Friday, February 18, 2005

Still learning after all these years

I hate to admit this but I'm not an intellectual in the way that Gertrude Himmelfarb is. For one thing I was never a political radical and for another I have a tough time remembering "schools of thought" and referring to them in a single word. I think I understand libertarianism and conservatism, but there are all kinds of subclasses and nuances that I have trouble keeping straight.

This piece by Ms. Himmelfarb about Lionel Trilling showed me how far I am from being able to hold my own in a conversation with her. I'm not sure what she means by Trotsky-ite or T. S. Eliot's "religious politics." I've heard of Matthew Arnold and even read something by him, but his name doesn't have a set of associations for me the way, say, Charles Dickens does.

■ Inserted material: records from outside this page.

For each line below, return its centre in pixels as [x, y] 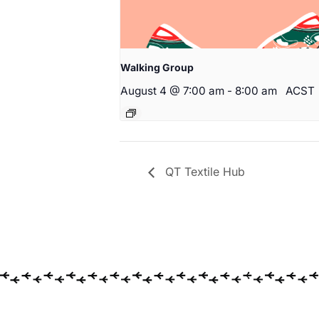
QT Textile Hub [203, 171]
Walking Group [157, 68]
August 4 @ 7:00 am [172, 91]
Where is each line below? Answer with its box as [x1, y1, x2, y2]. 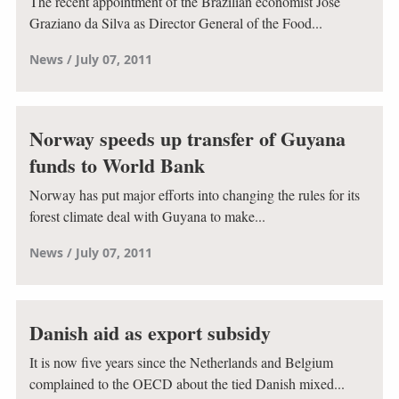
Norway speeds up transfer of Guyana [28, 123, 346, 153]
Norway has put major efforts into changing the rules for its [28, 185, 360, 205]
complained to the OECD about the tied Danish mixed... [28, 374, 345, 394]
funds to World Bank [28, 150, 205, 180]
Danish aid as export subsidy [28, 317, 271, 347]
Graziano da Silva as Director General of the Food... [28, 13, 322, 33]
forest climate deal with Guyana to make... [28, 207, 265, 226]
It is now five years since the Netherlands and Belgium [28, 353, 333, 372]
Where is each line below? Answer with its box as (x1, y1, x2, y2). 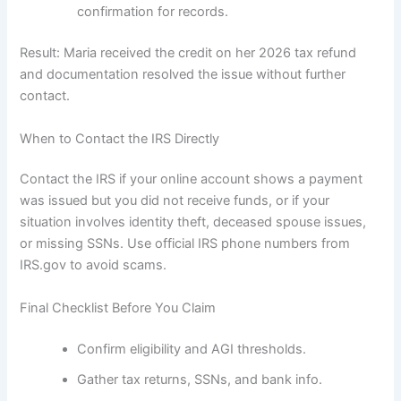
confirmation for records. (77, 4, 229, 21)
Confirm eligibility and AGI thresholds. (77, 340, 307, 357)
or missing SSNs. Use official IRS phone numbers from (20, 235, 351, 252)
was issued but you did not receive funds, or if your (20, 192, 330, 209)
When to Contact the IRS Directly (20, 130, 220, 147)
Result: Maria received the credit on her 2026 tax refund (20, 45, 357, 62)
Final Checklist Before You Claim (20, 299, 217, 316)
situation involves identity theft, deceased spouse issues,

This homage to Trilling, of whom I knew hardly anything, taught me how nuanced and subtle a lot of critical thinking and writing can be, and that we all have to be able to distinguish such things if we want to make sense of the world.

Himmelfarb focuses on an essay of Trilling's entitled "Elements That Are Wanted," in which "Trilling introduced his own radical friends, the readers of Partisan Review, to T.S. Eliot,. . ." and cautioned them to be mindful of their "pledge to the critical intellect." The title from a quote of Matthew Arnold "on the function of criticism: 'It must be apt to study and praise elements that for the fullness of spiritual perfection are wanted, even though they belong to a power which in the practical sphere may be maleficent.'" I'm not sure how to take that, but I think it means something like that critical minds must be able to recognize qualities that are worth seeking, even in people like Hitler or Stalin. I think Trilling was subtly telling them a lot of what Orwell wrote about in Animal Farm. He was suggesting that people shouldn't become so enamored to theory that they overlook evils results.
Marxism was not the only thing that Trilling (by way of Eliot) called into question. He challenged liberalism as well. Totalitarianism, Eliot had said, was inherently "pagan," for it recognized no authority or principle but that of the state. And liberalism, far from providing an alternative to paganism, actually contained within itself the seeds of paganism, in its materialism and relativism. Only Christianity, Eliot argued--the "Idea" of Christianity, not its pietistic or revivalist expressions--could resist totalitarianism, because only Christianity offered a view of man and society that promoted the ideal of "moral perfection" and "the good life." "I am inclined," Trilling quoted Eliot, "to approach public affairs from the point of view of the moralist."

Trilling hastened to qualify his endorsement of Eliot in "Elements That Are Wanted"; he did not believe morality was absolute or a "religious politics" desirable.
He was saying, if I get it, that society needs normative values to keep things from ranging so far that we forget what made us successful in the first place.
TRILLING WAS RESPONDING to the problem George Orwell had posed so dramatically in Nineteen Eighty-Four. Reviewing that book when it appeared in 1949, Trilling made clear that Orwell was not, as liberals liked to think, merely attacking Soviet communism. "He is saying, indeed, something no less comprehensive than this: that Russia, with its idealistic social revolution now developed into a police state, is but the image of the impending future and that the ultimate threat to human freedom may well come from a similar and even more massive development of the social idealism of our democratic culture." A few years later, reviewing another book by Orwell, Trilling repeated this theme: "Social idealism" is not the only thing that can be perverted into tyranny; so can any idea "unconditioned" by reality. "The essential point of Nineteen Eighty-Four is just this, the danger of the ultimate and absolute power which the mind can develop when it frees itself from conditions, from the bondage of things and history."
This is why conservatives believe in the value of religion even as we affirm that there should be no state church. Government power has a way of corrupting the most well-meaning people. This is an essential for us to remember as we grapple with issues like separation of church and state, gay marriage, socialism and entitlement programs. For example, nobody could object to the ideal of helping the poor, but whether eliminating poverty should be a goal of government.

I hope I got the point. If I did, it's extremely important, and is mostly lost on modern liberalism of Barbara Boxer, Nancy Pelosi, Harry Reid and Ted Kennedy.